Trimethoprim inhibits renal H+-K+-ATPase in states of K+ depletion.

ABSTRACT

There is growing consensus that under physiological conditions, collecting duct H+ secretion is independent of epithelial Na+ channel (ENaC) activity. We have recently shown that the direct ENaC inhibitor benzamil acutely impairs H+ excretion by blocking renal H+-K+-ATPase. However, the question remains whether inhibition of ENaC per se causes alterations in renal H+ excretion. To revisit this question, we studied the effect of the antibiotic trimethoprim (TMP), which is well known to cause K+ retention by direct ENaC inhibition. The acute effect of TMP (5 µg/g body wt) was assessed in bladder-catheterized mice, allowing real-time measurement of urinary pH, electrolyte, and acid excretion.
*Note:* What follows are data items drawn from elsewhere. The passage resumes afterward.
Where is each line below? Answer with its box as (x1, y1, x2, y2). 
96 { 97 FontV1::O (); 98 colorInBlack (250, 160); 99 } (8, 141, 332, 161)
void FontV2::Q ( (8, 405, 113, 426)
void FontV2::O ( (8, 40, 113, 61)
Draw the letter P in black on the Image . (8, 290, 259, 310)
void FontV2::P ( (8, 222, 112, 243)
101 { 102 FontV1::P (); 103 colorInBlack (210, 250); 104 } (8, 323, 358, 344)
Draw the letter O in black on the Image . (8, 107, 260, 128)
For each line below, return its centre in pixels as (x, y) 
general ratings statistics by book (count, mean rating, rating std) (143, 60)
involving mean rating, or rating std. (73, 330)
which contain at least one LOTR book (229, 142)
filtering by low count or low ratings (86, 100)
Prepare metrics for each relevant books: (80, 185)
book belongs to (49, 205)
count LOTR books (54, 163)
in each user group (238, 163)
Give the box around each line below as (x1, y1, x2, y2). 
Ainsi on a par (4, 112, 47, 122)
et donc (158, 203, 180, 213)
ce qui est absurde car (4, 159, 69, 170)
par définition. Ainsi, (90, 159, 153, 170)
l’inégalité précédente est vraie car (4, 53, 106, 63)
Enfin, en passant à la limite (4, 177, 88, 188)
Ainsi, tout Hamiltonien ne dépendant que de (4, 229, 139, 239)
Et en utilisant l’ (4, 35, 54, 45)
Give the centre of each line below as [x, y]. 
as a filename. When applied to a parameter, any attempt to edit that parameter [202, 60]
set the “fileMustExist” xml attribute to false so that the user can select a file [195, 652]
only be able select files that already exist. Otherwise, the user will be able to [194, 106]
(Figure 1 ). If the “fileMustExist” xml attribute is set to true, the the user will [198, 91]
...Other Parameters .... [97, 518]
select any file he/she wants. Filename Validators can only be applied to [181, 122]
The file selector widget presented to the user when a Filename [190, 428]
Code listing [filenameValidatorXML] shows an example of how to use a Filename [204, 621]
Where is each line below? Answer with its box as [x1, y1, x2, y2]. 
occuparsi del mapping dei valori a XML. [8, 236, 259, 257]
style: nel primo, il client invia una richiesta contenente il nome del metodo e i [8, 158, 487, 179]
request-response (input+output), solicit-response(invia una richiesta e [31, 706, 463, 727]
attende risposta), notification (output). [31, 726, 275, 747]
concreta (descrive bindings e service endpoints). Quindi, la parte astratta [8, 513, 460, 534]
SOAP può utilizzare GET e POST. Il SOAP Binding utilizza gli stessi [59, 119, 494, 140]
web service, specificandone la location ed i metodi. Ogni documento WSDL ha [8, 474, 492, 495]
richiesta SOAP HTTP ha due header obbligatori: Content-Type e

Dietary K+ depletion was used to increase renal H+-K+-ATPase activity. In addition, the effect of TMP was investigated in vitro using pig gastric H+-K+-ATPase-enriched membrane vesicles. TMP acutely increased natriuresis and decreased kaliuresis, confirming its ENaC-inhibiting property. Under control diet conditions, TMP had no effect on urinary pH or acid excretion. Interestingly, K+ depletion unmasked an acute urine alkalizing effect of TMP. This finding was corroborated by in vitro experiments showing that TMP inhibits H+-K+-ATPase activity, albeit at much higher concentrations than benzamil. In conclusion, under control diet conditions, TMP inhibited ENaC function without changing urinary H+ excretion. This finding further supports the hypothesis that the inhibition of ENaC per se does not impair H+ excretion in the collecting duct. Moreover, TMP-induced urinary alkalization in animals fed a low-K+ diet highlights the importance of renal H+-K+-ATPase-mediated H+ secretion in states of K+ depletion.NEW & NOTEWORTHY The antibiotic trimethoprim (TMP) often mediates K+ retention and metabolic acidosis. We suggest a revision of the underlying mechanism that causes metabolic acidosis. Our results indicate that TMP-induced metabolic acidosis is secondary to epithelial Na+ channel-dependent K+ retention. Under control dietary conditions, TMP does not per se inhibit collecting duct H+ secretion. These findings add further argument against a physiologically relevant voltage-dependent mechanism of collecting duct H+ excretion.